Le crieur, bien avant le journal, bien avant la radio, donnait les nouvelles officielles. Il est aux origines de la communication publique en Europe.
En place publique est un ouvrage de chercheur, d'historien, ouvrage méticuleusement documenté et argumenté au point qu'il pourrait faire fonction de manuel, car c'est, en acte, un discours sur la méthode en sciences sociales et, même, en journalisme.
Il s'agit d'une biographie difficile, celle de Jean de Gascogne, personnage modeste de la vie urbaine à laquelle il participe diversement :  il ouvre et ferme les portes de la ville, il est guetteur, valet ou manouvrier (préparation des armes, réparation de fortifications, manutentions de toutes sortes lors des incendies, des foires, etc. Toutes ces activités s'ajoutent à son métier de crieur. Jean de Gascogne a une longue vie active, quarante années ; à travers elle, l'auteur fait connaître le quotidien du "petit peuple", peuple sans histoire, scrupuleusement, sans inventer (modéliser !) à partir des archives disponibles, exclusivement.

Cette analyse du métier de crieur permet de réfléchir à l'articulation entre écrit et oral dans l'histoire de la communication (question paradoxale : le crieur sait-il lire ?), elle permet aussi d'approfondir la notion d'espace public au Moyen-Âge. Quant à l'environnement de communication, le cri doit faire sa place dans l'encombrement sonore, concurrencé, notamment, par les sonneries de cloches, nombreuses.
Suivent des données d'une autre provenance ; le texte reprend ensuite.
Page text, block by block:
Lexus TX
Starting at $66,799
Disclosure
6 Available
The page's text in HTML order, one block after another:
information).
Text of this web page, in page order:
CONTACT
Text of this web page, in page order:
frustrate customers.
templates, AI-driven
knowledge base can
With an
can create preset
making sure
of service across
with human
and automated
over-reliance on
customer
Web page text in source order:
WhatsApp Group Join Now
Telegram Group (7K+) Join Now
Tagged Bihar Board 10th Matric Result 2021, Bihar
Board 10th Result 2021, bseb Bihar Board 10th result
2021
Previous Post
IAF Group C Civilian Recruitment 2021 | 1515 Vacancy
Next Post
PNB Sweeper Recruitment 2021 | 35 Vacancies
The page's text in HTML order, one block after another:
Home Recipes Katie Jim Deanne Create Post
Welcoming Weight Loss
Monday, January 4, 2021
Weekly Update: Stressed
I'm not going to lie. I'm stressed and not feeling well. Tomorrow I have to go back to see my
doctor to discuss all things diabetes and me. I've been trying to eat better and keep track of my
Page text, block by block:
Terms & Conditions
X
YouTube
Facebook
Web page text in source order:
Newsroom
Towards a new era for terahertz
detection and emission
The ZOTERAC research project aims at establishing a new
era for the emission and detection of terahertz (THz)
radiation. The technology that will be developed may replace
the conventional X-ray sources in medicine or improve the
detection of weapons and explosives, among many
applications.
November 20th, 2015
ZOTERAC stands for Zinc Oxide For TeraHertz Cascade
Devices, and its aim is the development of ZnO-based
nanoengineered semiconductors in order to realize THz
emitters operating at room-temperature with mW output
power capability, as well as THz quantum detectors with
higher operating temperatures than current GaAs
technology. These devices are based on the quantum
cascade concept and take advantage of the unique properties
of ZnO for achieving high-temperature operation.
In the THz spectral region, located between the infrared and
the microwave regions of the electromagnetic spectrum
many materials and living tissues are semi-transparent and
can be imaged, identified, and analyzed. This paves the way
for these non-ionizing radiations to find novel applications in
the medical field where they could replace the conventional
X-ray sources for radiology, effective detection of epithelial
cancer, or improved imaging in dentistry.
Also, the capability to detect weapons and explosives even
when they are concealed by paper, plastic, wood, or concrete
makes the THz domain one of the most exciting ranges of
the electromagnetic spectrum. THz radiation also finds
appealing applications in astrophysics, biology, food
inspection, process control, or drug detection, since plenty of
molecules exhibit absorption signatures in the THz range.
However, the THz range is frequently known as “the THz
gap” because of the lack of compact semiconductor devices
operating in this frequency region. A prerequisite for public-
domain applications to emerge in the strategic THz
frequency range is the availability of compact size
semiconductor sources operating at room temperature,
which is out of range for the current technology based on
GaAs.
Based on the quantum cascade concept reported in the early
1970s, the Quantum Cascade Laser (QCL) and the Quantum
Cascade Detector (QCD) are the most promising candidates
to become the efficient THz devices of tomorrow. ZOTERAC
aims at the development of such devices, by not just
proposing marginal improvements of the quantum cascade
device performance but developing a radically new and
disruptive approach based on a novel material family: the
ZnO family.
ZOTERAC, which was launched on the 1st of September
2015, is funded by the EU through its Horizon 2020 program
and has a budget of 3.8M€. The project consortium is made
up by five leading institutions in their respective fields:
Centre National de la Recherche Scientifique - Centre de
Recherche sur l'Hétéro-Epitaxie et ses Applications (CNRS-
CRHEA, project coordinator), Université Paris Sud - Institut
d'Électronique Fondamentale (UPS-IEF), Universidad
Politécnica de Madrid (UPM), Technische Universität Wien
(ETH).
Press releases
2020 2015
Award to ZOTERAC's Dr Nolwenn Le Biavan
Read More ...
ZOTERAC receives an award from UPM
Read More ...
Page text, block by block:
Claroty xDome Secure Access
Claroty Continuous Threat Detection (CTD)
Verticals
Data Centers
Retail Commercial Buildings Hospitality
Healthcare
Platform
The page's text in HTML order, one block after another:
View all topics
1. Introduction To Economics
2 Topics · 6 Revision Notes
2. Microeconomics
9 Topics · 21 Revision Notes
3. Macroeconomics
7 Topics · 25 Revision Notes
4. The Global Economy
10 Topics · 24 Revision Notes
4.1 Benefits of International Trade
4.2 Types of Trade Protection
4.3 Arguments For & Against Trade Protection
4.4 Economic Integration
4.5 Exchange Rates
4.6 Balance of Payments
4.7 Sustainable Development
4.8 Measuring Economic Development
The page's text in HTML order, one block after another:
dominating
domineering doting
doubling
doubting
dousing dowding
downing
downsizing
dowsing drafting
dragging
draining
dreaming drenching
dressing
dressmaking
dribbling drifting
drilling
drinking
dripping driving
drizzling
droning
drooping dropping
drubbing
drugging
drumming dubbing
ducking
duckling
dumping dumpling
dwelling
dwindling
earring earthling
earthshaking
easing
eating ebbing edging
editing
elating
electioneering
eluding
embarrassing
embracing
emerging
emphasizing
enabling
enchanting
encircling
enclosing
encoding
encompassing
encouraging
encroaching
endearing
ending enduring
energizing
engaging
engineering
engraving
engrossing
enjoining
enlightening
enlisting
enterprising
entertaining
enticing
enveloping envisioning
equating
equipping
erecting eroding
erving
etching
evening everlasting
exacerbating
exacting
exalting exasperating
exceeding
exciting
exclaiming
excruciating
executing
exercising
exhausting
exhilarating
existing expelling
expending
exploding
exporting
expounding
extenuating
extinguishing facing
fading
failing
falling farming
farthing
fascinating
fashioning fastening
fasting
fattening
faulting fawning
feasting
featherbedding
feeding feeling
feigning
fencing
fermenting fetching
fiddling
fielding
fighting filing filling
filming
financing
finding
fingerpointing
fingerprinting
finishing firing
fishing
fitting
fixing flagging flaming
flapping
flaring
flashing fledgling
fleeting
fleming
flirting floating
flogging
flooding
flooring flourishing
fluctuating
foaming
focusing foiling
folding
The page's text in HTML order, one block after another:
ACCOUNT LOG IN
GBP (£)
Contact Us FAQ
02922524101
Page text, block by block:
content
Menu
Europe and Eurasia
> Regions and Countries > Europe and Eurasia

Mais le crieur n'est pas seulement un porte voix : il incarne l'autorité et n'est en rien un personnage folklorique, souligne l'auteur. Le crieur intervient dans des situations rituelles, garantes de son efficacité symbolique. Agent de la communication économique, il "crie" toutes sortes d'annonces y compris les appels d'offre pour les marchés de travaux publics, les ventes d'héritages et de gages. Au cœur d'un espace réticulaire ("tournée du cri") marqué par la régularité, les crieurs propagent le discours officiel, celui du roi mais aussi celui de la ville. Jean de Gascogne représente la ville, il est habillé à ses couleurs (livrée) pour accomplir des cérémonies officielles : présentation des cadeaux de la ville (vin) aux visiteurs, aux prélats, accompagnement d'ambassades de la ville à la rencontre du roi.
Jean de Gascogne est un des hommes à tout faire de la ville de Laon tout autant qu'un personnage clé, banal et familier ; souvent dans la rue dont il est un personnage public, intermédiaire entre les pouvoirs et le peuple, il est source d'information pour les habitants. C'est un homme média que remplacera la PQR quand presque tout le monde saura lire. Mais, le remplace-t-elle ?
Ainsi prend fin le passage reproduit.